All media and reagents for IVF were purchased from LifeGlobal (Guilford, CT, USA) unless indicated otherwise below. For blastocyst culture their Global®Total® media was used. Oocyte-cumulus complexes (COCs) were collected using transvaginal ultrasound guided follicle punctures in mHTF, containing 6 % human serum albumin (HSA). Before ICSI, COCs were cultured in HTF, containing 10 % HSA in an organ dish (Falcon, VWR, NJ, USA). After removal of cumulus by 30 s of hyaluronidase treatment, oocytes were assessed according to morphology. Oocytes with obvious first polar body (1st Pb) were identified as mature (MII), and used for ICSI. ICSI was performed under an inverted microscope (Olympus, Japan) within six hours of oocyte retrieval in mHTF, containing 6 % HAS.

Embryo culture

Standard embryology

For the standard embryo culture group, oocytes after ICSI were washed in blastocyst medium containing 10 % HSA, and then transferred to pre-equilibrated culture dish (Thermo, Oskilde, Denmark), with 20 μl droplets of blastocyst medium containing 10 % HSA under light oil. The embryos were cultured until transfer in a standard incubator (Panasonic, Japan) at 37 °C, 5 % CO2 and 90 % N2 for 3 days. The embryos were taken out of the incubator at 16–18 h post injection for fertilization check, at 40–42 h post ICSI for early cleavage evaluation, and at 64–66 h post ICSI for quality assessment of transfer and cryopreservation. The time used for each check and assessment was recorded.

TLI embryology

For TLI embryo culture group (EmbryoScopeTM), oocytes were washed in the same way as described above for the standard embryology group. We utilized in this study the EmbryoScopeTM (Vitrolife, Göteborg, Sweden), a commercial, FDA-approved TLI system. It is made up of an incubator with a built-in microscope, which acquires images of cultured embryos continuously. In this study, we acquired images every 10 min at seven focal planes.

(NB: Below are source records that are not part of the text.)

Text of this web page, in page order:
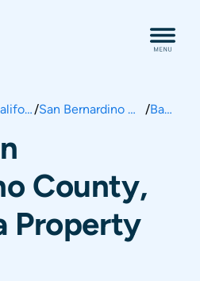
California/ San Bernardino County / Baker
County,
Property
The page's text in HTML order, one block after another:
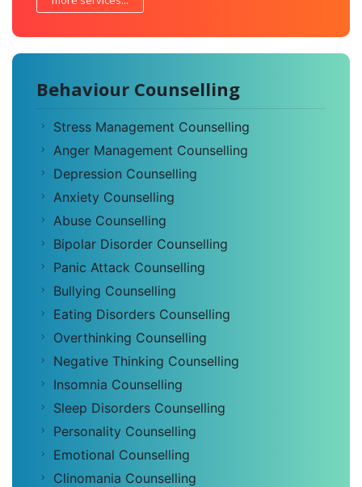
Behaviour Counselling
Stress Management Counselling
Anger Management Counselling
Depression Counselling
Anxiety Counselling
Abuse Counselling
Bipolar Disorder Counselling
Panic Attack Counselling
Bullying Counselling
Eating Disorders Counselling
Overthinking Counselling
Negative Thinking Counselling
Insomnia Counselling
Sleep Disorders Counselling
Personality Counselling
Emotional Counselling
Clinomania Counselling
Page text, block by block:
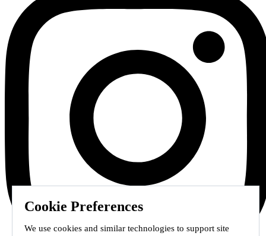
Cookie Preferences
We use cookies and similar technologies to support site
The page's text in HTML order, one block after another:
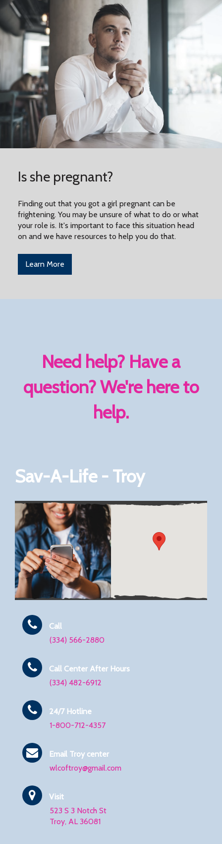
Is she pregnant?
Finding out that you got a girl pregnant can be
frightening. You may be unsure of what to do or what
your role is. It's important to face this situation head
on and we have resources to help you do that.
Learn More
Need help? Have a
question? We're here to
help.
Sav-A-Life - Troy
Call
(334) 566-2880
Call Center After Hours
(334) 482-6912
24/7 Hotline
1-800-712-4357
Email Troy center
wlcoftroy@gmail.com
Visit
523 S 3 Notch St
Troy, AL 36081
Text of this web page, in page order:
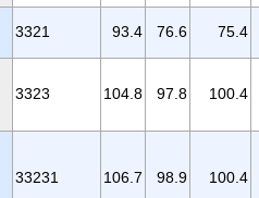
3321 93.4 76.6 75.4
3323 104.8 97.8 100.4
33231 106.7 98.9 100.4
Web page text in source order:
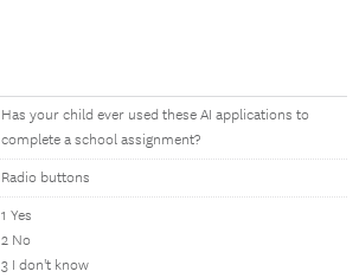
Has your child ever used these AI applications to
complete a school assignment?
Radio buttons
1 Yes
2 No
3 I don't know
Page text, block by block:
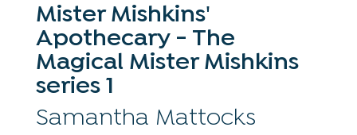
Mister Mishkins'
Apothecary - The
Magical Mister Mishkins
series 1
Samantha Mattocks
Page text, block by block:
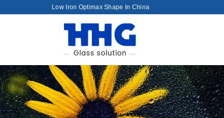
Low Iron Optimax Shape In China
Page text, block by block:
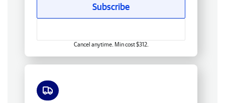
Subscribe
Cancel anytime. Min cost $312.
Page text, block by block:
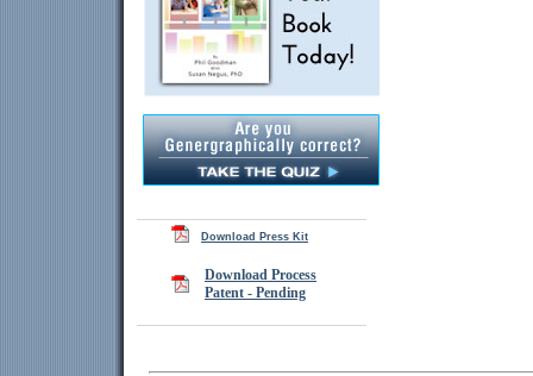
Download Press Kit
Download Process
Patent - Pending
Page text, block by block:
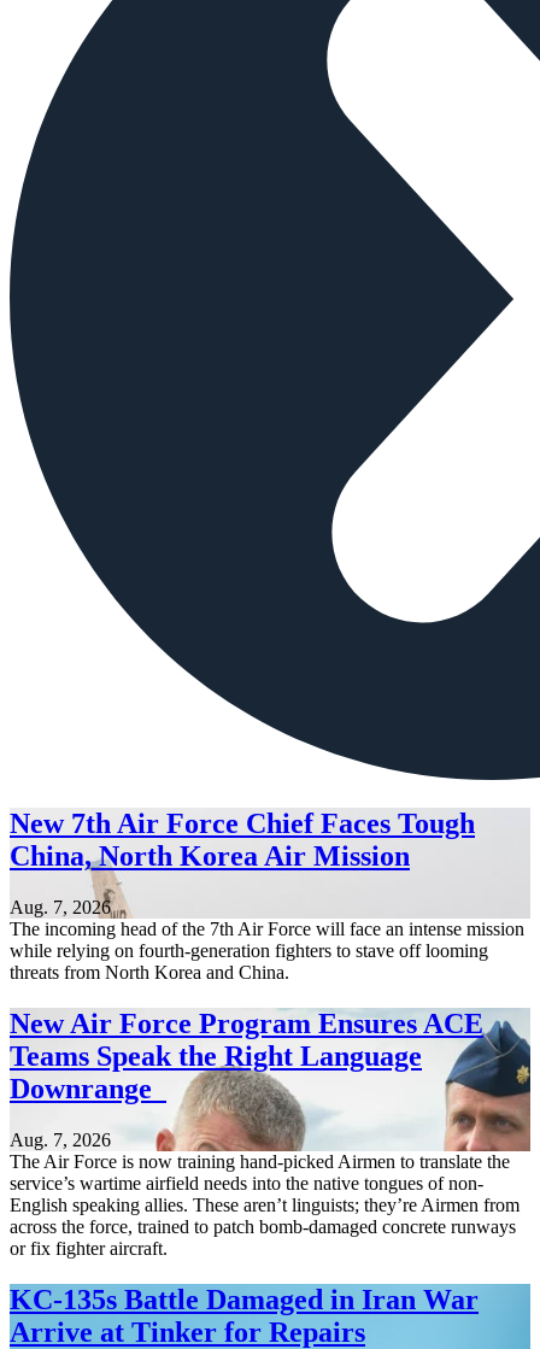
New 7th Air Force Chief Faces Tough
China, North Korea Air Mission
Aug. 7, 2026
The incoming head of the 7th Air Force will face an intense mission
while relying on fourth-generation fighters to stave off looming
threats from North Korea and China.
New Air Force Program Ensures ACE
Teams Speak the Right Language
Downrange
Aug. 7, 2026
The Air Force is now training hand-picked Airmen to translate the
service’s wartime airfield needs into the native tongues of non-
English speaking allies. These aren’t linguists; they’re Airmen from
across the force, trained to patch bomb-damaged concrete runways
or fix fighter aircraft.
KC-135s Battle Damaged in Iran War
Arrive at Tinker for Repairs
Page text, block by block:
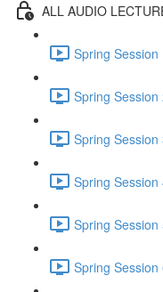
ALL AUDIO
Spring
Spring
Spring
Spring
Spring
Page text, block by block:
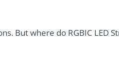
But where do RGBIC LED
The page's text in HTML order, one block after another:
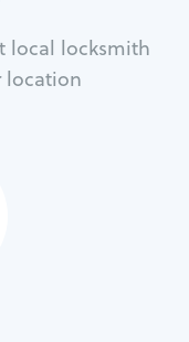
local locksmith
location
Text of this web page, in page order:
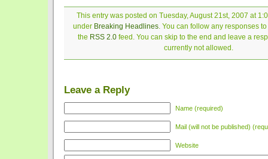
This entry was posted on Tuesday, August 21st, 2007 at
under Breaking Headlines. You can follow any responses
the RSS 2.0feed. You can skip to the end and leave a
currently not allowed.
Leave a Reply
Name (required)
Mail (will not be published)
Website
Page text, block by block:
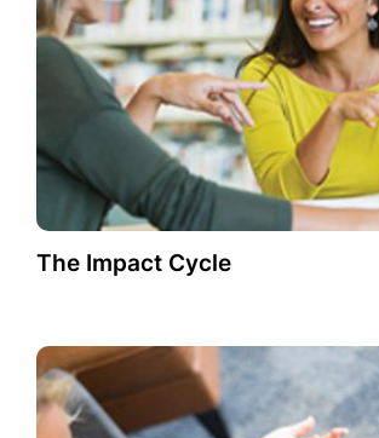
The Impact Cycle
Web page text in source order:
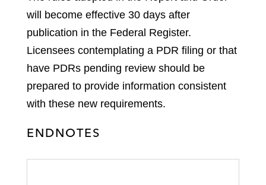
will become effective 30 days after
publication in the Federal Register.
Licensees contemplating a PDR filing or that
have PDRs pending review should be
prepared to provide information consistent
with these new requirements.
ENDNOTES
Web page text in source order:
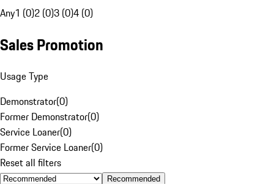
Any1 (0)2 (0)3 (0)4 (0)
Sales Promotion
Usage Type
Demonstrator(0)
Former Demonstrator(0)
Service Loaner(0)
Former Service Loaner(0)
Reset all filters
Recommended
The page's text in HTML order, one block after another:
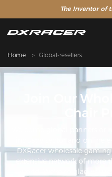
The Inventor of
Home Global-resellers
Join Our
Chair
Welcome global partners or
industry sector and online
DXRacer wholesale gaming
extensive network of more
world. We're so glad
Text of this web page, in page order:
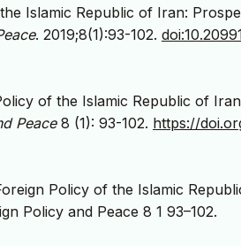
Islamic Republic of Iran:
. 2019;8(1):93-102.
of the Islamic Republic of
Peace8 (1): 93-102. https://
Policy of the Islamic
Policy and Peace 8 1 93–102.
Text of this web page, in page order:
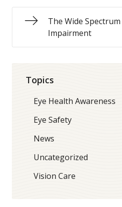
The Wide
Impairment
Topics
Eye Health Awareness
Eye Safety
News
Uncategorized
Vision Care
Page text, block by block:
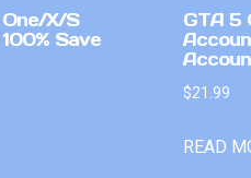
X/S
Save
GTA 5
$21.99
READ
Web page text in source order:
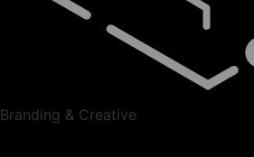
Branding & Creative
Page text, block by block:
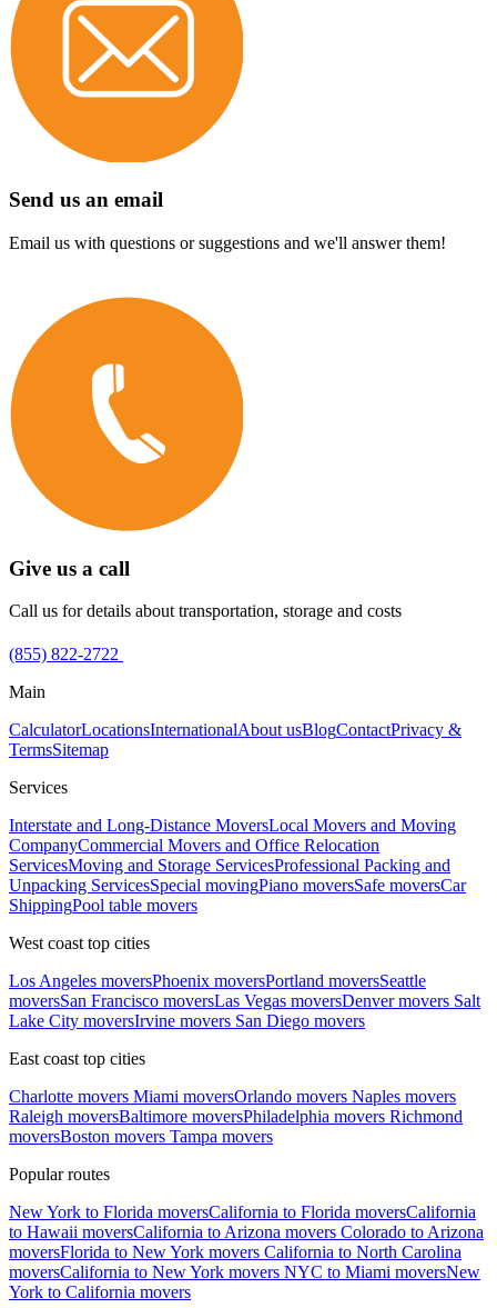
Send us an email
Email us with questions or suggestions and we'll answer them!
Give us a call
Call us for details about transportation, storage and costs
(855) 822-2722
Main
CalculatorLocationsInternationalAbout usBlogContactPrivacy &
TermsSitemap
Services
Interstate and Long-Distance MoversLocal Movers and Moving
CompanyCommercial Movers and Office Relocation
ServicesMoving and Storage ServicesProfessional Packing and
Unpacking ServicesSpecial movingPiano moversSafe moversCar
ShippingPool table movers
West coast top cities
Los Angeles moversPhoenix moversPortland moversSeattle
moversSan Francisco moversLas Vegas moversDenver movers Salt
Lake City moversIrvine movers San Diego movers
East coast top cities
Charlotte movers Miami moversOrlando movers Naples movers
Raleigh moversBaltimore moversPhiladelphia movers Richmond
moversBoston movers Tampa movers
Popular routes
New York to Florida moversCalifornia to Florida moversCalifornia
to Hawaii moversCalifornia to Arizona movers Colorado to Arizona
moversFlorida to New York movers California to North Carolina
moversCalifornia to New York movers NYC to Miami moversNew
York to California movers
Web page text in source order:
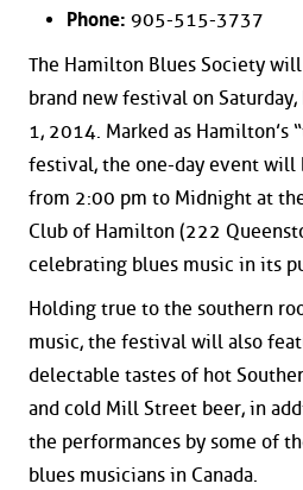
Phone: 905-515-3737
The Hamilton Blues Society
brand new festival on
1, 2014. Marked as Hamilton’s
festival, the one-day event will
from 2:00 pm to Midnight at
Club of Hamilton (222
celebrating blues music in its
Holding true to the southern
music, the festival will also
delectable tastes of hot
and cold Mill Street beer, in
the performances by some of
blues musicians in Canada.
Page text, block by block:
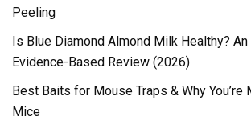
Peeling
Is Blue Diamond Almond Milk Healthy?
Evidence-Based Review (2026)
Best Baits for Mouse Traps & Why You’re
Mice
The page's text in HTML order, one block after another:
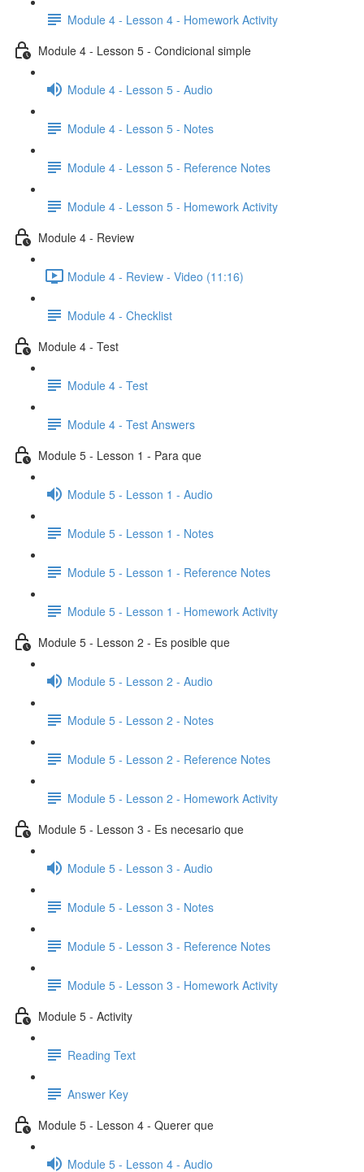
Module 4 - Lesson 4 - Homework Activity
Module 4 - Lesson 5 - Condicional simple
Module 4 - Lesson 5 - Audio
Module 4 - Lesson 5 - Notes
Module 4 - Lesson 5 - Reference Notes
Module 4 - Lesson 5 - Homework Activity
Module 4 - Review
Module 4 - Review - Video (11:16)
Module 4 - Checklist
Module 4 - Test
Module 4 - Test
Module 4 - Test Answers
Module 5 - Lesson 1 - Para que
Module 5 - Lesson 1 - Audio
Module 5 - Lesson 1 - Notes
Module 5 - Lesson 1 - Reference Notes
Module 5 - Lesson 1 - Homework Activity
Module 5 - Lesson 2 - Es posible que
Module 5 - Lesson 2 - Audio
Module 5 - Lesson 2 - Notes
Module 5 - Lesson 2 - Reference Notes
Module 5 - Lesson 2 - Homework Activity
Module 5 - Lesson 3 - Es necesario que
Module 5 - Lesson 3 - Audio
Module 5 - Lesson 3 - Notes
Module 5 - Lesson 3 - Reference Notes
Module 5 - Lesson 3 - Homework Activity
Module 5 - Activity
Reading Text
Answer Key
Module 5 - Lesson 4 - Querer que
Module 5 - Lesson 4 - Audio
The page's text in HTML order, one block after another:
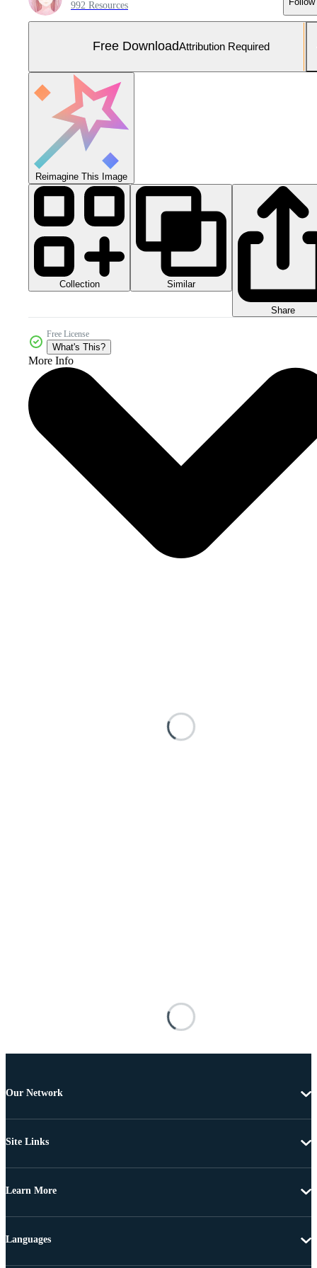
992 Resources
Free DownloadAttribution Required
Reimagine This Image
Collection Similar
Share
Free License
What's This?
More Info
Our Network
Site Links
Learn More
Languages
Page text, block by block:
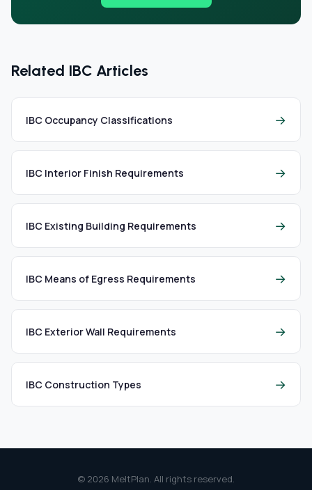
Related IBC Articles
IBC Occupancy Classifications →
IBC Interior Finish Requirements →
IBC Existing Building Requirements →
IBC Means of Egress Requirements →
IBC Exterior Wall Requirements →
IBC Construction Types →
© 2026 MeltPlan. All rights reserved.
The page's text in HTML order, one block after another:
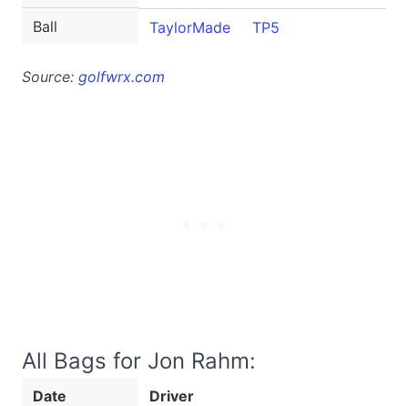
Ball
TaylorMade TP5
Source: golfwrx.com
All Bags for Jon Rahm:
Date Driver
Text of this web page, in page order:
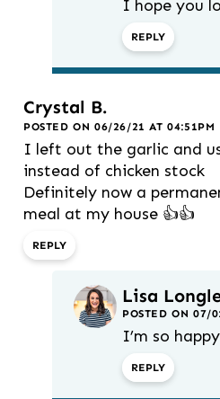
I hope you
REPLY
Crystal B.
POSTED ON 06/26/21 AT 04:51PM
I left out the garlic and
instead of chicken stock
Definitely now a
meal at my house 👍👍
REPLY
Lisa
POSTED ON 07/
I’m so
REPLY
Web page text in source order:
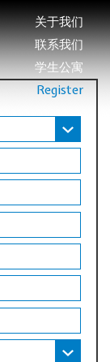
关于我们
联系我们
学生公寓
Register
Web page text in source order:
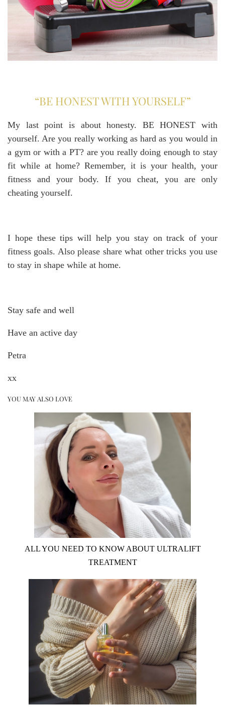
“BE HONEST WITH YOURSELF”
My last point is about honesty. BE HONEST with
yourself. Are you really working as hard as you would in
a gym or with a PT? are you really doing enough to stay
fit while at home? Remember, it is your health, your
fitness and your body. If you cheat, you are only
cheating yourself.
I hope these tips will help you stay on track of your
fitness goals. Also please share what other tricks you use
to stay in shape while at home.
Stay safe and well
Have an active day
Petra
xx
YOU MAY ALSO LOVE
ALL YOU NEED TO KNOW ABOUT ULTRALIFT
TREATMENT

Pre-equilibrated embryo culture dishes (EmbryoSlide™, Vitrolife, Göteburg, Sweden) were used in conjuction with the EmbryoScopeTM, which were prepared by following the manufacturer’s instruction. Briefly, each well contained 25 μl of Blastocyst medium containing 10 % HAS, and the whole dish was covered with 1.5 ml of light oil. After ICSI, individual oocytes were loaded to the center of the well and cultured in the EmbryoScopeTM at 37 °C, 5 % CO2, %5 O2 and 90 % N2 atmosphere for 3 days until transfer. The images taken by the TLI were reviewed at 16–18 h post injection for fertilization check, at 40–42 h post ICSI for early cleavage evaluation, and at 64–66 h post ICSI for embryo quality assessment for embryo transfer and cryopreservation. The embryology staff time used for each check and assessment was recorded.

Assessment of embryology staff time

The time embryologists used on either embryology method was timed by a standard lab timer. For standard culture, timing was taken from when a culture dish was removed from the incubator until the dish was returned back into the incubator. For TLI culture, timing was started when the embryologist began to check a first embryo’s morphology and discontinued with completion of the last embryo’s check. To avoid the subjective difference of different observers, all embryo checking/selection and time recording were performed only by one embryologist.

Comparison of standard embryo culture dish and EmbryoSlide™

Oocytes were loaded as described above. Comparing out center’s standard culture dish to EmbryoSlide™, both were prepared as described before, were and injected and were cultured in a standard incubator at 37 °C, 5 % CO2 and 90 % N2 atmosphere for 3 days until transfer. Embryos in both dishes were taken out of the incubator at 16–18 h post injection for fertilization check, at 40–42 h post ICSI for early cleavage evaluation, and at 64–66 h post ICSI for embryo quality assessment for embryo transfer and cryopreservation.

Embryo assessment and selection on day 3

For all groups of embryo in this study, morphological assessments and selection for embryo transfer were performed at the same time point (64–66 h post ICSI) and using the same criteria. Additional information from TLI was not considered for embryo assessment and selection.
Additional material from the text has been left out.